It can happen depending on the weather where you are landing.  If they are having delays already they try to limit the amount of inbound traffic that can clog the airport up.  There are only so many parking spots for planes.


----------



## RackMaster (Jun 24, 2017)

DasBoot said:


> Father's Day weekend. I will add the caveat that there were storms that shut ATL down. So I get being bumped over that. What I don't understand is why I get bumped the morning I'm leaving Boston when the eastern seaboard is clear skies...
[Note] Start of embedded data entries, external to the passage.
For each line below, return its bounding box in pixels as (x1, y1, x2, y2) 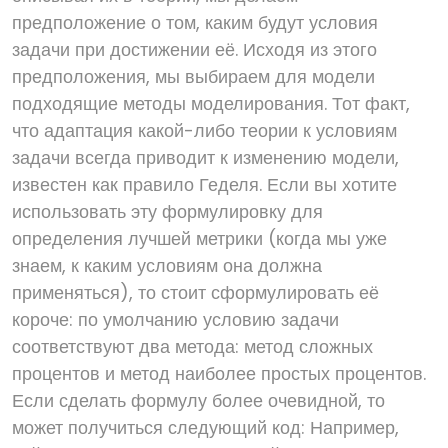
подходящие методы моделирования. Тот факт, (12, 91, 410, 116)
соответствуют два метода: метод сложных (12, 334, 373, 359)
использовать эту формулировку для (12, 199, 323, 224)
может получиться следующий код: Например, (12, 415, 399, 440)
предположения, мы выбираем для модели (12, 64, 375, 89)
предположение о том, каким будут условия (12, 10, 378, 35)
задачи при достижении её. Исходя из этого (12, 37, 377, 62)
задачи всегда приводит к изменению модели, (12, 145, 399, 170)
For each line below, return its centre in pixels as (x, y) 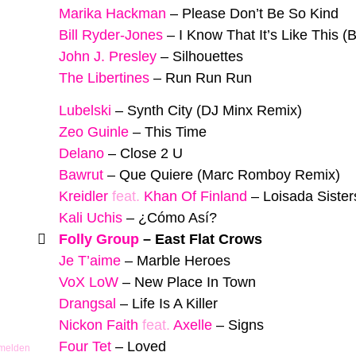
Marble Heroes (184, 260)
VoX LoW (89, 282)
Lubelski (85, 110)
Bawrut (81, 174)
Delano (81, 153)
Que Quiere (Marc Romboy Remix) (230, 174)
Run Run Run (209, 78)
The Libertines (104, 78)
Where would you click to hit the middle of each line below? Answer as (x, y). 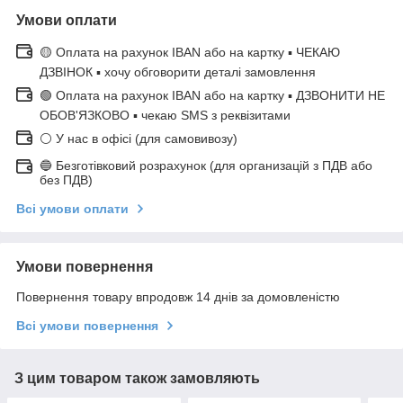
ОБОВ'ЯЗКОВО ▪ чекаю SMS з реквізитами (165, 115)
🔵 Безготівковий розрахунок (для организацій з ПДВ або (206, 165)
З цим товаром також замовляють (137, 378)
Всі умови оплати (72, 208)
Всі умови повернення (87, 325)
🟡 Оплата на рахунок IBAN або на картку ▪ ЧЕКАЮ (190, 52)
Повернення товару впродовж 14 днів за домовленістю (178, 296)
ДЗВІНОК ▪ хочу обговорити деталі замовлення (178, 72)

I see you got our "present".


----------



## Blizzard (Jun 24, 2017)

Try taking the Amtrak somewhere...like Seattle or Portland.


----------



## Red Flag 1 (Jun 24, 2017)

Blizzard said:


> Try taking the Amtrak somewhere...like Seattle or Portland.



I thought about Amtrak to London, but I could not pull it off. There was some problem with US Dollars/Pound Sterling/Euros/my Eurail is expired. Always some lame excuse.


----------



## AWP (Jun 24, 2017)

DasBoot said:


> Father's Day weekend. I will add the caveat that there were storms that shut ATL down. So I get being bumped over that. What I don't understand is why I get bumped the morning I'm leaving Boston when the eastern seaboard is clear skies...



Delta cancelled something like 5 direct flights to Orlando over two days. I understand how an airline's schedule doesn't have a lot of give for crews and airframes, but those flights were already packed. To add to it, Delta cancelled several Tampa flights as well and couldn't/ wouldn't generate any extra aircraft to try and make up the shortfall. Then we were told they will generate extra crews for the grounded planes...at 3:30AM. (I knew that was a lie) which became 6 and then 7 AM before they stopped with that noise. When the flights cancelled Delta did us a solid and brought our food and drinks...for about 35 people. I wound up landing in Tampa around 1:30AM with my wife driving two hours to pick me up. Delta's alternative for me was to fly the next day.

I understand it doesn't control the weather, but how it handled the mess pissed me off. I'll still fly Delta before United. Hands down.


----------



## Blizzard (Jun 25, 2017)

Delta is my airline, hands down.


----------



## policemedic (Jun 25, 2017)

Southwest, FTW.


----------